Harris also has a plan to cut taxes. Common economic sense dictates that if you are worried about deficits, you can’t just cut taxes unless you plan on spending a lot less, and that certainly isn’t going to happen. Increasingly large U.S. deficits are a problem, but Harris doesn’t plan to spend less, just differently than Trump. Cutting taxes means less revenue. And Harris’ tax cuts for those earning less than $400,000 a year means that around 97% of households will see a tax cut. That’s great politics but not great economics. You can’t raise taxes high enough on the top 3% of earners and expect to balance the budget — as Sweden and other countries who followed a similar path demonstrated.
Harris’ plan to encourage entrepreneurship and support the technology and green energy sectors similarly has problems. Industrial policy, i.e., government intervention in markets, usually occurs in China and Russia and other communist economies where officials pick winners and losers. Economic innovation in other sectors slows as a result, and government officials often miscalculate the optimal mix of growth across sectors.
Harris’ zeal to support union jobs creates another barrier to American competitiveness around the world.

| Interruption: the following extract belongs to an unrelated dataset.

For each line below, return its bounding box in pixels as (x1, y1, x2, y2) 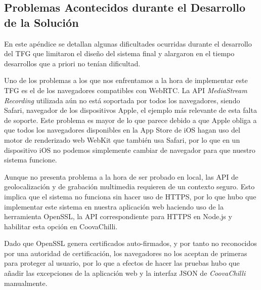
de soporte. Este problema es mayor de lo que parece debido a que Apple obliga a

While unions are important to many people, the fact is that when workers get paid more, as they do in union jobs, businesses can’t employ as many workers unless they raise their prices. And that causes inflation. When American goods get more expensive, they don’t sell as well overseas, harming the economy and creating incentives to move production to non-unionized plants overseas.

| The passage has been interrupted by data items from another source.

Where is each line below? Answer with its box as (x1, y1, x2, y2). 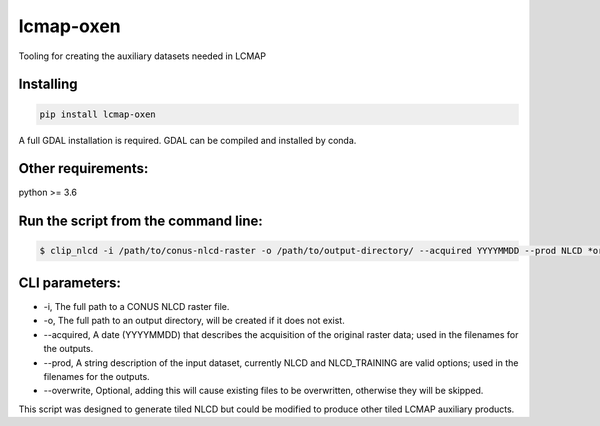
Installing (18, 76, 79, 93)
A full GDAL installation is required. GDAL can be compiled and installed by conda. (18, 134, 357, 146)
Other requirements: (18, 160, 149, 177)
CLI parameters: (18, 274, 122, 291)
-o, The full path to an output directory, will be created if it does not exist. (43, 315, 345, 327)
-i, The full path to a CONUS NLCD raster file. (43, 300, 230, 312)
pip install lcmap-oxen (39, 108, 157, 120)
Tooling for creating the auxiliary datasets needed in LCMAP (18, 50, 267, 62)
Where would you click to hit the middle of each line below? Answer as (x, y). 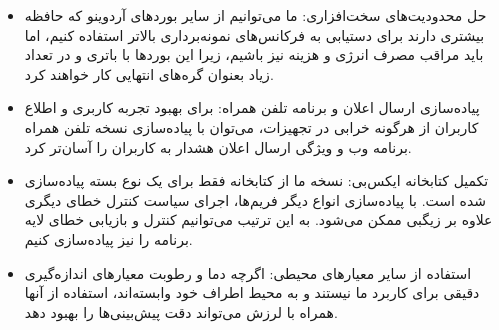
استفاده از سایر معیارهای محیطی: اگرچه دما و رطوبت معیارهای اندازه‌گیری (248, 272)
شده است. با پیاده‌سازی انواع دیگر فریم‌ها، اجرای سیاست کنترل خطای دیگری (255, 199)
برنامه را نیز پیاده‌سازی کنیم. (108, 238)
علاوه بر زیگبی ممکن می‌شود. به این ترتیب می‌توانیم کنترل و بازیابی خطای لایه (258, 219)
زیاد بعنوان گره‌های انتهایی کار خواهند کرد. (149, 73)
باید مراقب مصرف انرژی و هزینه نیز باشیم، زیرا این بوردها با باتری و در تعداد (254, 54)
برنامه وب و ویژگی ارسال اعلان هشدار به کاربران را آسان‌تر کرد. (218, 146)
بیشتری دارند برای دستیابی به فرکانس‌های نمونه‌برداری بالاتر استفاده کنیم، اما (254, 34)

Now we come to Harris’ plan to control costs. While a national law on price gouging sounds good, it is nothing but price controls in sheep’s clothing. Price controls create shortages, a host of unintended consequences, and motivate illicit activity. Not convinced, ask the good people living in Venezuela or Zimbabwe. Better yet, talk to someone who had to wait in line for gas in America in the 1970s.
Lastly, the esteemed economists falsely aver that tax cuts are regressive. For tax cuts to be regressive, the rich would have to pay lower rates than the poor, and that simply is not, and has never been the case. Data from the Tax Foundation proves our point.

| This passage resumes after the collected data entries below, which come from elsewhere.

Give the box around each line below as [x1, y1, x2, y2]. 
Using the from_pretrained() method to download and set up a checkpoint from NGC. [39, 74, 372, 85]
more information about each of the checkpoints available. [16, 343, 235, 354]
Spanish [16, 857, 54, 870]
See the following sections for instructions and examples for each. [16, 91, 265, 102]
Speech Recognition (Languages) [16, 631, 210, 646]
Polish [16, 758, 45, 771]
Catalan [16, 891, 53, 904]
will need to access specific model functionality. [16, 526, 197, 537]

Don’t get us wrong. Trump’s economic plan has plenty of flaws, but to say that Harris is somehow going to save America from an economic fate worse than death is hyperbolic in the extreme.
If this 228-word letter was submitted as an essay response in ECON 101, we’d assign a failing grade. These Nobel laureates are asserting their privilege, not defending their positions. These economists have the intellectual chops to deliver an authoritative statement, backed by data and long-standing economic theory. But that is not why they wrote the letter. This political stunt is meant to be a headline grabber that can be propagated as a campaign talking point for the Harris campaign. We’d assign the same failing grade if the letter supported Trump if it were so devoid of sound economic analysis.